Start of Entries provided

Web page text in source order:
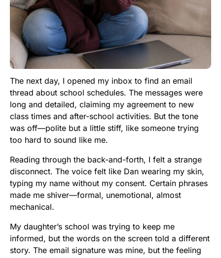
The next day, I opened my inbox to find an email
thread about school schedules. The messages were
long and detailed, claiming my agreement to new
class times and after-school activities. But the tone
was off—polite but a little stiff, like someone trying
too hard to sound like me.
Reading through the back-and-forth, I felt a strange
disconnect. The voice felt like Dan wearing my skin,
typing my name without my consent. Certain phrases
made me shiver—formal, unemotional, almost
mechanical.
My daughter’s school was trying to keep me
informed, but the words on the screen told a different
story. The email signature was mine, but the feeling
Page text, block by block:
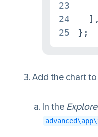
23
24
25
  ],
};
Add the chart
In the
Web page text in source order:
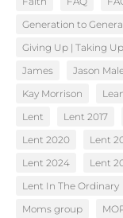
Generation to
Giving Up | Taking Up
James
Jason
Kay Morrison
Lent
Lent 2017
Lent 2020
Lent
Lent 2024
Lent
Lent In The Ordinary
Moms group
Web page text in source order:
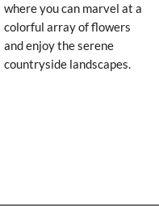
where you can marvel at a
colorful array of flowers
and enjoy the serene
countryside landscapes.
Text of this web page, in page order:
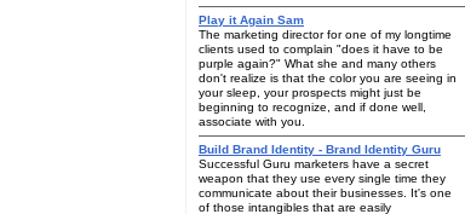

End of Entries provided

**Activity:**
Copy the records above exactly. The pictures are not part of the copy.

**Expected answer:**
Web page text in source order:
The next day, I opened my inbox to find an email
thread about school schedules. The messages were
long and detailed, claiming my agreement to new
class times and after-school activities. But the tone
was off—polite but a little stiff, like someone trying
too hard to sound like me.
Reading through the back-and-forth, I felt a strange
disconnect. The voice felt like Dan wearing my skin,
typing my name without my consent. Certain phrases
made me shiver—formal, unemotional, almost
mechanical.
My daughter’s school was trying to keep me
informed, but the words on the screen told a different
story. The email signature was mine, but the feeling
Page text, block by block:
23
24
25
  ],
};
Add the chart
In the
Web page text in source order:
Generation to
Giving Up | Taking Up
James
Jason
Kay Morrison
Lent
Lent 2017
Lent 2020
Lent
Lent 2024
Lent
Lent In The Ordinary
Moms group
Web page text in source order:
where you can marvel at a
colorful array of flowers
and enjoy the serene
countryside landscapes.
Text of this web page, in page order:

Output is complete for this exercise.